South African blockchain consultancy Ekasi Bucks has fallen far short of an ambitious target to raise R50-million in an initial coin offering (ICO) to fund a Blockchain-based rewards programme for township residents that buy from certain affiliated township businesses.

Ekasi Bucks’ ICO, which kicked off on 25 September, came to an end yesterday. The platform raised just R500 000, the site’s co-founder Lucky Kgwadi said today.

He however said most of the R500 000 — which had come from US — was returned to investors. The platform has retained only about R100 000, netted from non-US citizens — including investors from India. The R100 000 has none the less allowed the startup to cover some development costs for the Blockchain-enabled system, he said.

While the startup made available bank account details registered in the name of Ekasi Bucks into which local investors could make payment in exchange for tokens — none did so. Kgwadi surmised that local investors stayed away from the ICO because they are “not familiar with what is an ICO”.

It is best to get your connections right and to get ICO advisors, which we have now, says Ekasi-bucks co-founder

In its white paper (opens as a PDF) for the ICO which kicked off on 25 September, the startup states that Ekasi Bucks administrates and monitors customer-merchant settlements on a bitcoin based point-of-sale system.

Customers will be able to register for a mobile wallet which will be linked to a prepaid card. They will then be able to pay for goods by getting merchants to scan QR codes either with their cellphone or any 3D or 2D scanner.

The startup was launched last year by Kgwadi and Edgar Lebelo, and their rewards programme is already active across the country with over 4000 merchants and 20 000 card users.
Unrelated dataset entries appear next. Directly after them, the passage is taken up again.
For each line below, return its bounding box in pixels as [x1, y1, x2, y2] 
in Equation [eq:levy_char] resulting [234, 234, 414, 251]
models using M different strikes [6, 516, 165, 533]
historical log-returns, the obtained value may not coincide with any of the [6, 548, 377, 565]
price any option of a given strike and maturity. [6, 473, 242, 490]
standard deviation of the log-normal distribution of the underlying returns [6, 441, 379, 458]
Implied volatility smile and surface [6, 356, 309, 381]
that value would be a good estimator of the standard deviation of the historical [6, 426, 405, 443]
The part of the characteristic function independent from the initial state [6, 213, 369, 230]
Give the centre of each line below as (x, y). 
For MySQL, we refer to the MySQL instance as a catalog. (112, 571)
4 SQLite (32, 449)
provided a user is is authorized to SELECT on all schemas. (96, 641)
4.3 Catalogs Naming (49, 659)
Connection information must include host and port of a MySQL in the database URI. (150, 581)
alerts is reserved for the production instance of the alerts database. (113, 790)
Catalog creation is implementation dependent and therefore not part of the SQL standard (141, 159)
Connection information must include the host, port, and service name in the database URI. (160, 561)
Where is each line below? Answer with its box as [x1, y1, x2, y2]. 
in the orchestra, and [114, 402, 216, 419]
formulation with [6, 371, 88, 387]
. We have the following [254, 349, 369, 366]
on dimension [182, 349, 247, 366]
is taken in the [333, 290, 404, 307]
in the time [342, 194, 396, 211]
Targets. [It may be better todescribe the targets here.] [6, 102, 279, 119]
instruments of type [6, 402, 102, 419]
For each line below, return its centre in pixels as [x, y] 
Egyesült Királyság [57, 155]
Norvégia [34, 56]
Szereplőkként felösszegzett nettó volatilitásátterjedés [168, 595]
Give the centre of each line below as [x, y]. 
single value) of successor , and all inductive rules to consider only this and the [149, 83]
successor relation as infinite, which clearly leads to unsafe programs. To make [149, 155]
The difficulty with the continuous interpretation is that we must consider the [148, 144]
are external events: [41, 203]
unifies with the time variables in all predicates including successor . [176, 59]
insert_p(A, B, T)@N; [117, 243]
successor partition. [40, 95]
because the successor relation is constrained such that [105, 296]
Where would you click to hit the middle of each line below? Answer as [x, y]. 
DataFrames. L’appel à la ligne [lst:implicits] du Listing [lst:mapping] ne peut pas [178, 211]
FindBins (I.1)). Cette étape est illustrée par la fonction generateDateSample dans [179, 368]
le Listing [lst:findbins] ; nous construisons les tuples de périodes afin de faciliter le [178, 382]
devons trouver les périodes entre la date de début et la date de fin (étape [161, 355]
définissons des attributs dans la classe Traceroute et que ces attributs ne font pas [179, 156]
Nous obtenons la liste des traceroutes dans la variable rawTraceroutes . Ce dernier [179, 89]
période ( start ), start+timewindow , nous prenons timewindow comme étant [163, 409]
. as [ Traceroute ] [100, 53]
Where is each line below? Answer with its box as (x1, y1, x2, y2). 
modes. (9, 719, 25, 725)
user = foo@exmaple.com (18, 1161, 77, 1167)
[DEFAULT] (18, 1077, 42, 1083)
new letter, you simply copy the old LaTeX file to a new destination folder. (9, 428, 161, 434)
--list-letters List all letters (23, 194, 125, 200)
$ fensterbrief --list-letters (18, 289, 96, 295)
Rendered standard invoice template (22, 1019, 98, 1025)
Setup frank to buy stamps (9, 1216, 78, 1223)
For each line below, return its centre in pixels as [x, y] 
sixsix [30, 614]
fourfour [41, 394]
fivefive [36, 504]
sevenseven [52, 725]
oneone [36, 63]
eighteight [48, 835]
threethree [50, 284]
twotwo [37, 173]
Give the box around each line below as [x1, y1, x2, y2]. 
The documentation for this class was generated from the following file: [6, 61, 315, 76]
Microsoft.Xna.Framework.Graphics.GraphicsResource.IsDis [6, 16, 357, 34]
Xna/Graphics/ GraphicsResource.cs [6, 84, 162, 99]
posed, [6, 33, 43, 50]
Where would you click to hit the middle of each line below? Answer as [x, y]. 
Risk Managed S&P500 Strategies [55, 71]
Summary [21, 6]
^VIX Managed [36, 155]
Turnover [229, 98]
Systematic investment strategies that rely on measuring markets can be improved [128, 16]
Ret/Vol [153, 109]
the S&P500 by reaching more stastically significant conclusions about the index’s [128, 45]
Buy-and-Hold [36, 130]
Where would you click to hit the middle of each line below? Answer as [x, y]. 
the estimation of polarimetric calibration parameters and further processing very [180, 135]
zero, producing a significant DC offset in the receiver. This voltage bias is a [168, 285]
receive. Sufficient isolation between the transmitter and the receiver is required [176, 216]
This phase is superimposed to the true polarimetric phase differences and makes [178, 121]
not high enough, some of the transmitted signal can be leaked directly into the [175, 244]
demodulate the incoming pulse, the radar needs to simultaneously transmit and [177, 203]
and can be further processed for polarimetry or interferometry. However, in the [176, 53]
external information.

Kgwadi said the startup is in talks with a major bank which is keen to acquire the company, but added that he could not reveal the name of the bank at this stage.

The startup is also working with the Reserve Bank to trial its rewards programme, he said.

What then has he learnt from the failed ICO?

“It is best to get your connections right and to get ICO advisors, which we have now,” said Kgwadi. “Most important is that you need to do you PR right,” he added. The startup is also developing a new website, which he expects will go live in January 2018.